_What is required_
Copy out the data word for word. The images are not part of the copy.

---------- Material for the task

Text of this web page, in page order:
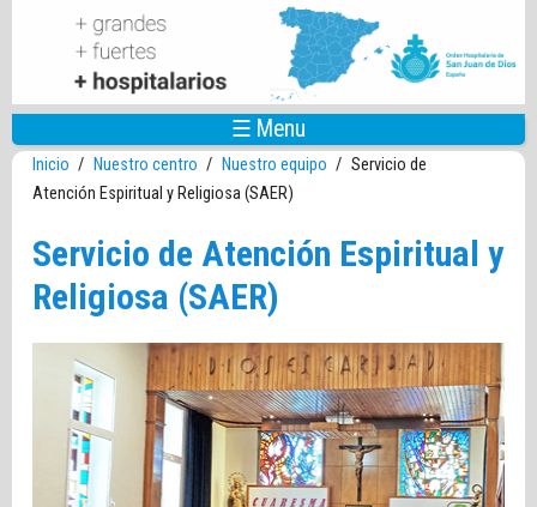
Pasar al contenido principal
☰ Menu
Inicio / Nuestro centro / Nuestro equipo / Servicio de
Atención Espiritual y Religiosa (SAER)
Servicio de Atención Espiritual y
Religiosa (SAER)
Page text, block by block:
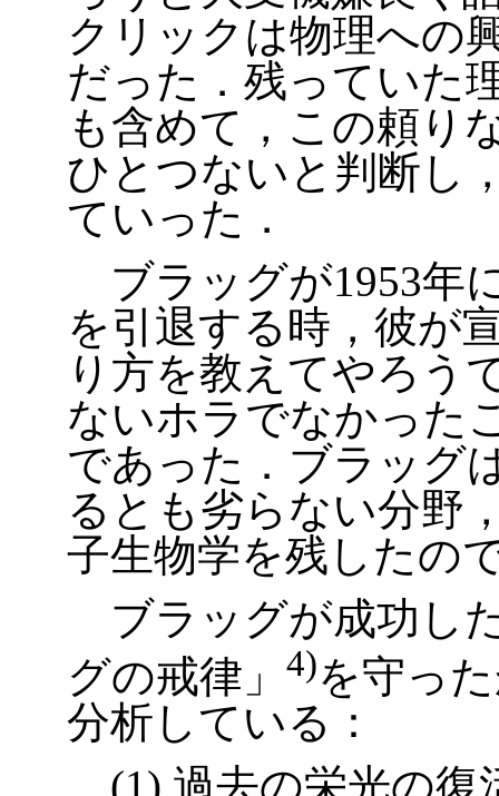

--------------------

_Solution to this problem_
Text of this web page, in page order:
Pasar al contenido principal
☰ Menu
Inicio / Nuestro centro / Nuestro equipo / Servicio de
Atención Espiritual y Religiosa (SAER)
Servicio de Atención Espiritual y
Religiosa (SAER)
Page text, block by block:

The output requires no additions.